SUPPLIED MATERIAL |

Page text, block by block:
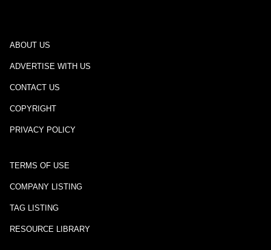
ABOUT US
ADVERTISE WITH US
CONTACT US
COPYRIGHT
PRIVACY POLICY
TERMS OF USE
COMPANY LISTING
TAG LISTING
RESOURCE LIBRARY
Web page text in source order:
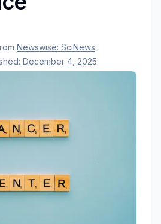
Newswise: SciNews.
December 4, 2025
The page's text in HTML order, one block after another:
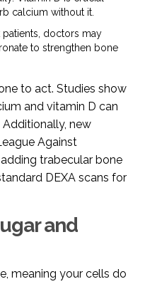
calcium without it.
patients, doctors may
to strengthen bone
to act. Studies show
and vitamin D can
new
Against
trabecular bone
DEXA scans for
and
meaning your cells do

EXERCISE INSTRUCTIONS | Exactly the lines from the one containing "Web page text" through the end of the data above: repeat those, both ends included, and nothing else. Skip the pictures.

RESPONSE AREA |
Web page text in source order:
Newswise: SciNews.
December 4, 2025
The page's text in HTML order, one block after another:
calcium without it.
patients, doctors may
to strengthen bone
to act. Studies show
and vitamin D can
new
Against
trabecular bone
DEXA scans for
and
meaning your cells do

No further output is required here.